My landlord does not care about what I bury in the yard, so I planted half an onion head at the start of the semester. Despite the frosts, its shoot still peeks out of the ground.
Ginger is a rhizome that many enjoy, and unlike garlic, its spiciness works just as well with sweets as it does with savory foods. Ginger is overall a very healthy food, and while on campus, you can get more of it in your diet by asking for ginger to be added to stir fries and picking baked goods with pumpkin spice in them. Candied ginger and ginger tea are also good ways to enjoy ginger, and can be fixes for a sore throat and cough.
Plant it: as a tropical rhizome, ginger can be a bit finicky to grow into a proper plant if your end goal is to harvest the roots. But if you just want a dorm decoration until the end of the school year (or a horticulture experiment until winter break), plant a ginger root in a big bowl. Look for little nubs on the root that resemble potato eyes, and plant the ginger with those facing upwards. Wash the ginger beforehand to remove any pesticides or growth retardants that may be on the root, and water often but make sure the container is well draining, and keep it in a spot with bright, indirect light like a windowsill.
Tea is another way to boost health any time of the year, and a hot cup of black tea with lemon can be a little thing to combat cold weather. Black, oolong, pu-erh, green, and white tea all come from the leaves of the same plant, Camellia sinensis. The leaves have undergone different methods of treatment, and have different flavor molecules remaining and/or created through fermentation. In order to avoid making green and white tea taste funky and bitter, it’s best to let a kettle sit for about 2 minutes after boiling. Black and oolong tea are both fine with being brewed in just-boiled water, as does pu-erh, but pu-erh is so strong that it is best brewed for under a minute. Many teas exist that are not actually teas, like chamomile tea and ginger tea. These herbal drinks have health benefits of their own. Tea is offered on campus at the many Starbucks locations, although lemons are awfully hard to come across and I very much recommend buying a lemon at a grocery to try in black tea.
Plant it: I do not recommend planting the tea plant unless you do not mind finding one at a nursery. The tea plant is best kept indoors for winter, enjoys moderately acidic soil, and is drought tolerant. The biggest qualm some have with the tea plant is that it takes a long time for the leaves to be ready for harvest, and because you only harvest the very last three leaves off a branch at most, it can be quite an investment to have enough plants to have homegrown tea regularly.

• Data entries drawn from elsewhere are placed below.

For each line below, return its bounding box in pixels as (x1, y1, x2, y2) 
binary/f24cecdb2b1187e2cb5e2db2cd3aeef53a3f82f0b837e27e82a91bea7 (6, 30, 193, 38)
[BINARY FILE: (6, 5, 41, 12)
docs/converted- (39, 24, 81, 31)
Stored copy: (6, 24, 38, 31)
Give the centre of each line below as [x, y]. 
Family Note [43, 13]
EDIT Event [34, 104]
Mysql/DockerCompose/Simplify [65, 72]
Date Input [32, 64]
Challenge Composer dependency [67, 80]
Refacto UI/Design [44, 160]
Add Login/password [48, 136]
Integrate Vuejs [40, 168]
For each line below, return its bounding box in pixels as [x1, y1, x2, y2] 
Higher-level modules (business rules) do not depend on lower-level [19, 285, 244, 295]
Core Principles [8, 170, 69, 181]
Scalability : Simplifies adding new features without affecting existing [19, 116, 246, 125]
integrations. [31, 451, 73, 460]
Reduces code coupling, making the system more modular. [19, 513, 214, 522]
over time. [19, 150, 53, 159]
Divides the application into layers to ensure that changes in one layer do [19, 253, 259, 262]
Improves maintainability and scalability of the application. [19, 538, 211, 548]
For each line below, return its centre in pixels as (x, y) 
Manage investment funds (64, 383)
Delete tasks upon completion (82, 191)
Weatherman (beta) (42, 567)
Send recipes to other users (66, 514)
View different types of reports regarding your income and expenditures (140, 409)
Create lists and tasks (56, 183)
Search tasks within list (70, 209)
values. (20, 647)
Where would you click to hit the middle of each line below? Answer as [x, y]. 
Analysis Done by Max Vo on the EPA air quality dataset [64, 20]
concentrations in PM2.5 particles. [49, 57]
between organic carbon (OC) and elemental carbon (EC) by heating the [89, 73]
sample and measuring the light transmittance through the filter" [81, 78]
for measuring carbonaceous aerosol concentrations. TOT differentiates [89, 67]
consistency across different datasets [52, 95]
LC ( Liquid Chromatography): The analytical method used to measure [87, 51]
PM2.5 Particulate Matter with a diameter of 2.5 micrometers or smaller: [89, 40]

Herbs, however, can be grown easily to make herbal tea. Mint, sage, and many other herbs can easily be grown from seeds in a cup or bowl: just pay attention to the growing instructions. In a month’s time, you should have a young herbling growing.
Winter can be brutal, so make sure to stay healthy and do things that feel rewarding. Growing and eating plants can help beat cold weather blues, so try tasting and growing them soon!